* **TASK BRIEF**
What you give back must match the records below exactly, apart from the pictures, which are omitted.

*** DATA SHOWN Section Begins ***

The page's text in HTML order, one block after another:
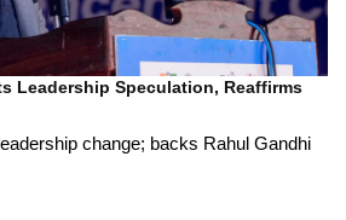
Leadership Speculation, Reaffirms
change; backs Rahul Gandhi
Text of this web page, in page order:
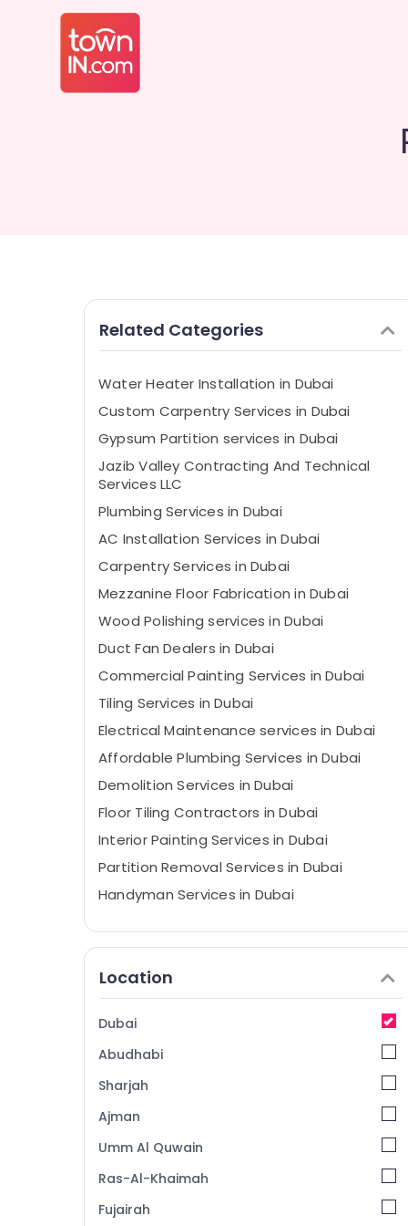
Related Categories
Water Heater Installation in Dubai
Custom Carpentry Services in Dubai
Gypsum Partition services in Dubai
Jazib Valley Contracting And Technical
Services LLC
Plumbing Services in Dubai
AC Installation Services in Dubai
Carpentry Services in Dubai
Mezzanine Floor Fabrication in Dubai
Wood Polishing services in Dubai
⁠Duct Fan Dealers in Dubai
Commercial Painting Services in Dubai
Tiling Services in Dubai
Electrical Maintenance services in Dubai
Affordable Plumbing Services in Dubai
Demolition Services in Dubai
Floor Tiling Contractors in Dubai
Interior Painting Services in Dubai
Partition Removal Services in Dubai
Handyman Services in Dubai
Partition and False Ceiling Contractors in
Wallpaper Installation services in Dubai
Ceiling Works in Dubai
Exterior Painting Services in Dubai
Pipe and Pipe Fittings in Dubai
Spray Painting for wood in Dubai
Debris Clearing services in Dubai
Painting Services in Dubai
Location
Dubai
Abudhabi
Sharjah
Ajman
Umm Al Quwain
Ras-Al-Khaimah
Fujairah
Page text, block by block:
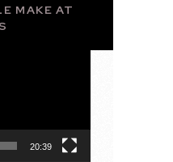
MAKE AT
20:39
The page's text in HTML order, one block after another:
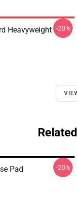
Heavyweight T--20%
Pad -20%
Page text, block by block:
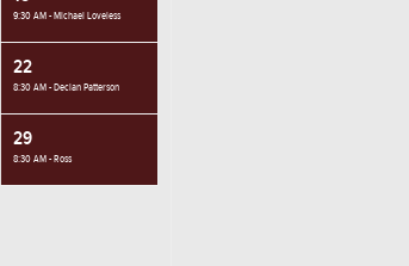
9:30 AM - Michael Loveless
22
8:30 AM - Declan Patterson
29
8:30 AM - Ross
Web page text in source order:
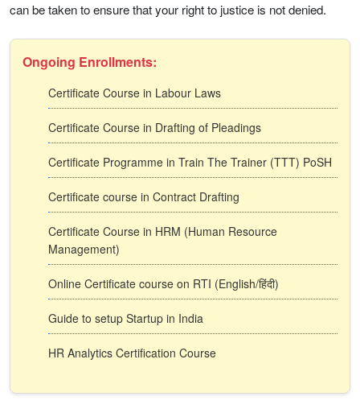
can be taken to ensure that your right to justice is not denied.
Ongoing Enrollments:
Certificate Course in Labour Laws
Certificate Course in Drafting of Pleadings
Certificate Programme in Train The Trainer (TTT) PoSH
Certificate course in Contract Drafting
Certificate Course in HRM (Human Resource
Management)
Online Certificate course on RTI (English/हिंदी)
Guide to setup Startup in India
HR Analytics Certification Course
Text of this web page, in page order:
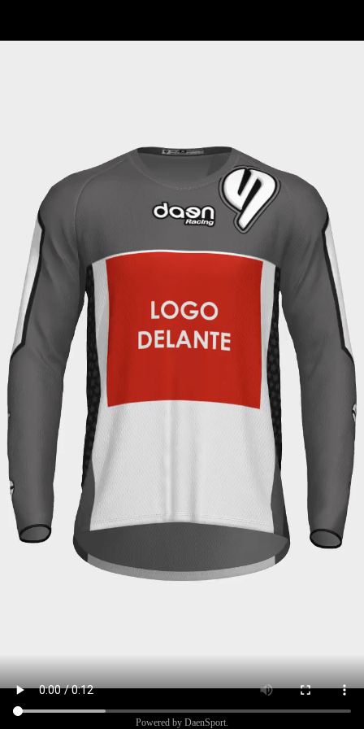
Powered by DaenSport.
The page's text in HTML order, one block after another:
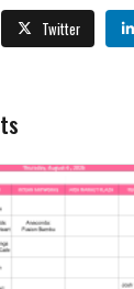
Twitter

*** DATA SHOWN Section Ends ***

* **RESPONSE**
The page's text in HTML order, one block after another:
Leadership Speculation, Reaffirms
change; backs Rahul Gandhi
Text of this web page, in page order:
Related Categories
Water Heater Installation in Dubai
Custom Carpentry Services in Dubai
Gypsum Partition services in Dubai
Jazib Valley Contracting And Technical
Services LLC
Plumbing Services in Dubai
AC Installation Services in Dubai
Carpentry Services in Dubai
Mezzanine Floor Fabrication in Dubai
Wood Polishing services in Dubai
⁠Duct Fan Dealers in Dubai
Commercial Painting Services in Dubai
Tiling Services in Dubai
Electrical Maintenance services in Dubai
Affordable Plumbing Services in Dubai
Demolition Services in Dubai
Floor Tiling Contractors in Dubai
Interior Painting Services in Dubai
Partition Removal Services in Dubai
Handyman Services in Dubai
Partition and False Ceiling Contractors in
Wallpaper Installation services in Dubai
Ceiling Works in Dubai
Exterior Painting Services in Dubai
Pipe and Pipe Fittings in Dubai
Spray Painting for wood in Dubai
Debris Clearing services in Dubai
Painting Services in Dubai
Location
Dubai
Abudhabi
Sharjah
Ajman
Umm Al Quwain
Ras-Al-Khaimah
Fujairah
Page text, block by block:
MAKE AT
20:39
The page's text in HTML order, one block after another:
Heavyweight T--20%
Pad -20%
Page text, block by block:
9:30 AM - Michael Loveless
22
8:30 AM - Declan Patterson
29
8:30 AM - Ross
Web page text in source order:
can be taken to ensure that your right to justice is not denied.
Ongoing Enrollments:
Certificate Course in Labour Laws
Certificate Course in Drafting of Pleadings
Certificate Programme in Train The Trainer (TTT) PoSH
Certificate course in Contract Drafting
Certificate Course in HRM (Human Resource
Management)
Online Certificate course on RTI (English/हिंदी)
Guide to setup Startup in India
HR Analytics Certification Course
Text of this web page, in page order:
Powered by DaenSport.
The page's text in HTML order, one block after another:
Twitter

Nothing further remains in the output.